◆ Exercise aim:
Copy each line of the following material that has the string "Certifications".

◆ Materials provided:
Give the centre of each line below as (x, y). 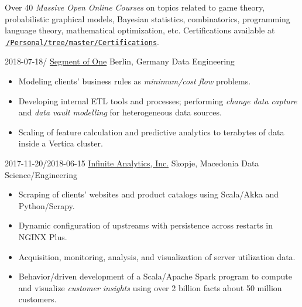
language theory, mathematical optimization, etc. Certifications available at (140, 30)
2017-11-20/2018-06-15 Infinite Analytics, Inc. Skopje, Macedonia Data (132, 163)
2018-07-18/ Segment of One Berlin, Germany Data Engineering (120, 61)
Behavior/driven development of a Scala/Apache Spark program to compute (155, 276)
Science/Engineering (41, 174)
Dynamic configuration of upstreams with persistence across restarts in (146, 225)
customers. (37, 299)
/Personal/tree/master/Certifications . (83, 41)
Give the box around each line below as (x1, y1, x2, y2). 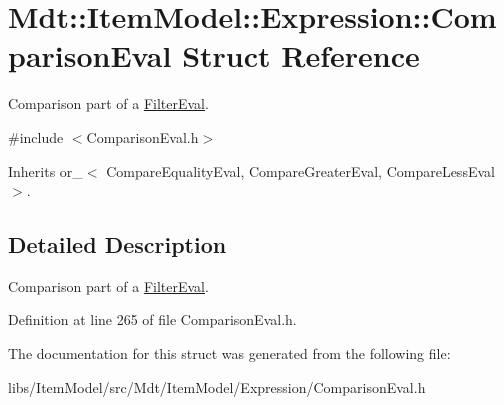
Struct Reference (182, 35, 420, 76)
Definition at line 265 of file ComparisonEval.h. (8, 309, 297, 330)
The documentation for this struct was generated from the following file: (8, 343, 451, 364)
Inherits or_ (8, 160, 83, 181)
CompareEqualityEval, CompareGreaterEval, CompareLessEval (106, 160, 495, 181)
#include (8, 126, 64, 147)
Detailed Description (8, 229, 227, 260)
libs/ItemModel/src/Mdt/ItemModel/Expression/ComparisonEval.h (8, 376, 426, 397)
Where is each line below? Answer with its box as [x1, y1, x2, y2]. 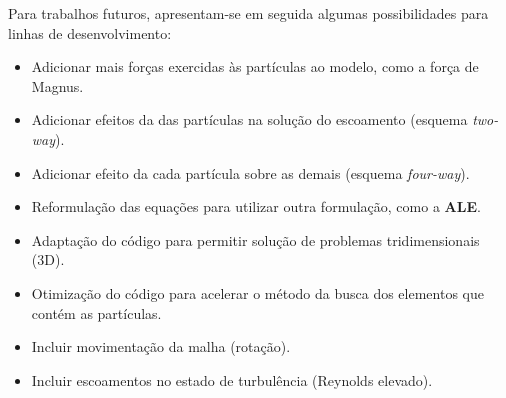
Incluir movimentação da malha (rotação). [31, 336, 291, 357]
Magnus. [31, 75, 84, 96]
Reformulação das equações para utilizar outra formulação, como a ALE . [31, 196, 481, 217]
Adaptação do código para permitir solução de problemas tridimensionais [31, 229, 480, 250]
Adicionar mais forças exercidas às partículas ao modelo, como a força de [31, 56, 479, 77]
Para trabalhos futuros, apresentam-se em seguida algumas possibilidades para [8, 3, 489, 23]
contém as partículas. [31, 302, 162, 323]
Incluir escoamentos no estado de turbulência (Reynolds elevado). [31, 369, 433, 390]
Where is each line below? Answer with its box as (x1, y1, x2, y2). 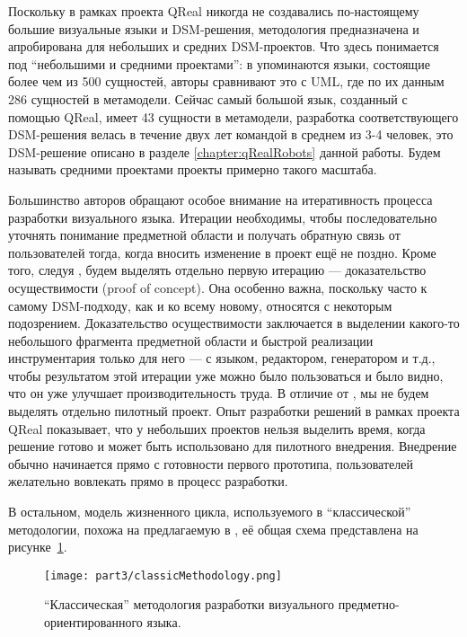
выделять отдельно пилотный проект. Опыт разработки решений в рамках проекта (8, 402, 460, 420)
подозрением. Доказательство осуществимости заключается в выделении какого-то (8, 314, 460, 332)
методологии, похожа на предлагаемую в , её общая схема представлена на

◆ Response:
language theory, mathematical optimization, etc. Certifications available at (140, 30)
/Personal/tree/master/Certifications . (83, 41)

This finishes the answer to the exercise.